If it's a level triggered interrupt, it got to be ignored at least until its source has been cleared by the handler, otherwise the interrupt would occur repeatedly until the stack overflows. And regardless of level or edge triggering, it usually does no good to re-enter a specific interrupt handler while it still processes the interrupt; the actual interrupt routine (top half) should be quite short anyway. See also Top halves and bottom halves concept clarification.
Related
As per the guide lines of Top halves and Bottom halves, When any interrupt comes it is handled by two halves. The so-called top half is the routine that actually responds to the interrupt—the one you register with request_irq. The bottom half is a routine that is scheduled by the top half to be executed later, at a safer time. The big difference between the top-half handler and the bottom half is that all interrupts are enabled during execution of the bottom half—that's why it runs at a safer time. In the typical scenario, the top half saves device data to a device-specific buffer, schedules its bottom half, and exits: this operation is very fast. The bottom half then performs whatever other work is required, such as awakening processes, starting up another I/O operation, and so on. This setup permits the top half to service a new interrupt while the bottom half is still working.
But is if the interrupt is handled in safer time by bottom halves then logically when interrupt comes it has to wait until bottom halve finds some safer time to execute interrupt that will limit the system and will have to wait until the interrupt handled, for example : if I am working on project to give LED blink indication when temperature goes high above specific limit in that case if interrupt handling is done when some safe time available(according to bottom halves concept) then blink operation will be delayed....Please clarify my doubt how all the interrupts are handled????

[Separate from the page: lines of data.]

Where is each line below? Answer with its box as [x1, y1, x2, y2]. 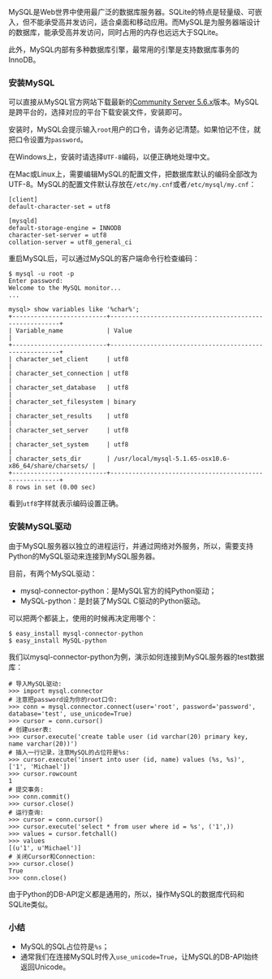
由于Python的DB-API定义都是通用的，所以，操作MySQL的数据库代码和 [8, 889, 245, 899]
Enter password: [8, 277, 63, 285]
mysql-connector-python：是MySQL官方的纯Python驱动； [19, 585, 217, 595]
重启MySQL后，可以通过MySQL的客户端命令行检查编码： [8, 254, 201, 263]
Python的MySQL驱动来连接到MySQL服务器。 [8, 551, 160, 561]
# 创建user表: [8, 725, 53, 733]
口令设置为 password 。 [15, 135, 88, 145]
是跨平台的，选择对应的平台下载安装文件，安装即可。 [8, 107, 187, 117]

When top-half/bottom-half interrupt architecture is used, there is commonly a high-priority interrupt handling thread.
This interrupt handling thread has a higher priority than other threads in the system (some vendor SDKs specify an "Interrupt" priority level for this purpose). There is often a queue, and the thread sleeps when there is no work in the queue. This thread/queue is designed so that work can be safely added from an interrupt context.
When a top-half handler is called, it will handle the hardware operations and then add the bottom-half handler(s) to the interrupt queue. The top-half handler returns and interrupt context is exited. The OS will then check for threads that run next. Because the interrupt thread has work available, and because it is the highest priority, it will run next. This minimizes the latency that you are worried about.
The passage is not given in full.